Collected data entries:
=======

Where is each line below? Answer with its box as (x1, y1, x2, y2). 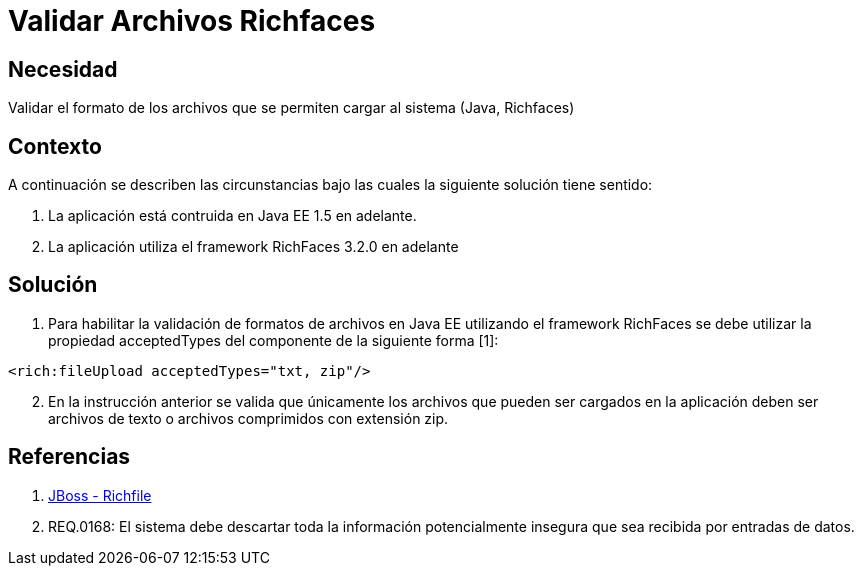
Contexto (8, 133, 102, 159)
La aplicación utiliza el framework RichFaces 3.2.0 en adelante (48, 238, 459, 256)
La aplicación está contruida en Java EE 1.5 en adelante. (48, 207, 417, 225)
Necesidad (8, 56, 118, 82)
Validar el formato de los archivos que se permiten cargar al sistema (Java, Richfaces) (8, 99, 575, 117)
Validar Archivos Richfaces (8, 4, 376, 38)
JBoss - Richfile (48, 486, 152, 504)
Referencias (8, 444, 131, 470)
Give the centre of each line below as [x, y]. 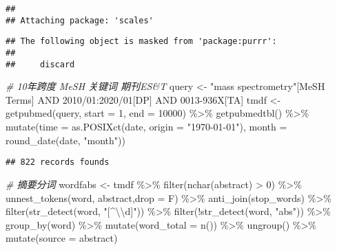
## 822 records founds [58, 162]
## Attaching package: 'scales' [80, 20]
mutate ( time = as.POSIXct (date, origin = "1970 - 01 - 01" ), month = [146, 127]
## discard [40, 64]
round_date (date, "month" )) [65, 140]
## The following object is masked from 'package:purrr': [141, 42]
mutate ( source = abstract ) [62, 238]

=======

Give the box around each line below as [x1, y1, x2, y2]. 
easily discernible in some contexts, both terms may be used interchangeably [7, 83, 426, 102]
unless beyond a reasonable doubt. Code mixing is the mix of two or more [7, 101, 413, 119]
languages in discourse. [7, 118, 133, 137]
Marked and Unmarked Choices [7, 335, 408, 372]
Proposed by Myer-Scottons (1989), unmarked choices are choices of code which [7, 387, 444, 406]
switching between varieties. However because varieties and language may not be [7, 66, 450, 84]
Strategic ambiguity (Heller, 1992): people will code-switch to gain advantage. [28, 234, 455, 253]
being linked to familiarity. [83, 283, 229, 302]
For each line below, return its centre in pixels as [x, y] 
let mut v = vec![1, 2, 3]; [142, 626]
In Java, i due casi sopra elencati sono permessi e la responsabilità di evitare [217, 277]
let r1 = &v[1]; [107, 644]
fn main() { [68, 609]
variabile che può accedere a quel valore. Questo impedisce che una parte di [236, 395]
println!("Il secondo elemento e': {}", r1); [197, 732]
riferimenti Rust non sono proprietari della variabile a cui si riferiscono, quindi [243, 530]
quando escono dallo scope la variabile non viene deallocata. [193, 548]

=======

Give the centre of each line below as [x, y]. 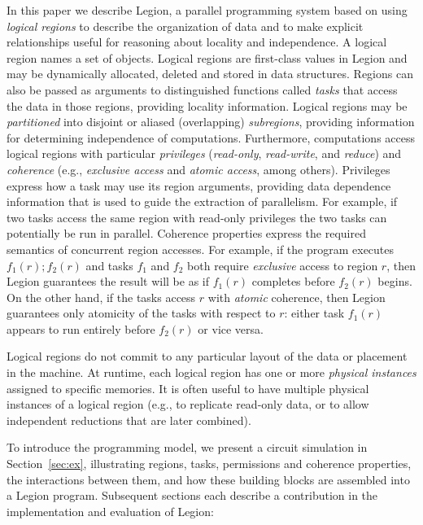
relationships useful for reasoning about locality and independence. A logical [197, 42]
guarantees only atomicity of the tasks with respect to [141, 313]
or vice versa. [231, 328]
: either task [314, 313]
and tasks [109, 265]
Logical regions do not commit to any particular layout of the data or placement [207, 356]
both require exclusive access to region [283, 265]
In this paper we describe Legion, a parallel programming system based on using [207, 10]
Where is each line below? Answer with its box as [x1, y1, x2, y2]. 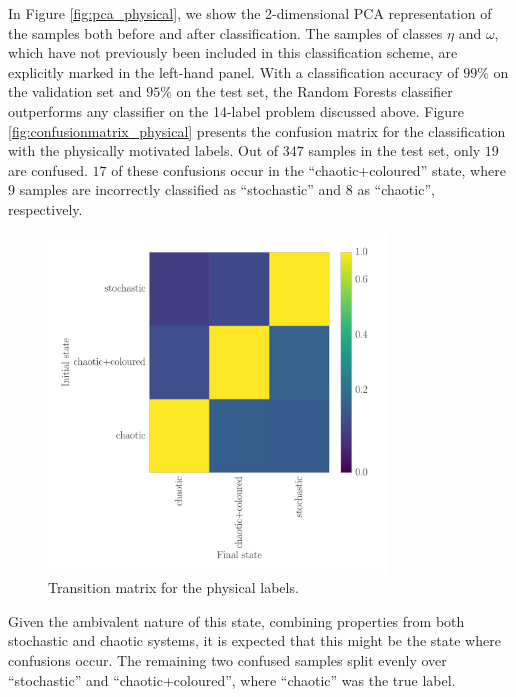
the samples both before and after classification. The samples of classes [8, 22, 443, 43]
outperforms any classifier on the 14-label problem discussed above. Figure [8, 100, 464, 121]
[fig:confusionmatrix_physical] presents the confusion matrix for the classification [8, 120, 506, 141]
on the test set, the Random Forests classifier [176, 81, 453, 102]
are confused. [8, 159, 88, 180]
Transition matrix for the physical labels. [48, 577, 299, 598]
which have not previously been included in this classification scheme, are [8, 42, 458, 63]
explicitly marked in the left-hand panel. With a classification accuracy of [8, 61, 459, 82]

=======

WORK REQUIRED
Set down only the lines above that fall between the line holding "the samples both" and the line holding "which have not", inclusive, keeping each exact.

PROBLEM SOLUTION
the samples both before and after classification. The samples of classes [8, 22, 443, 43]
outperforms any classifier on the 14-label problem discussed above. Figure [8, 100, 464, 121]
[fig:confusionmatrix_physical] presents the confusion matrix for the classification [8, 120, 506, 141]
on the test set, the Random Forests classifier [176, 81, 453, 102]
are confused. [8, 159, 88, 180]
Transition matrix for the physical labels. [48, 577, 299, 598]
which have not previously been included in this classification scheme, are [8, 42, 458, 63]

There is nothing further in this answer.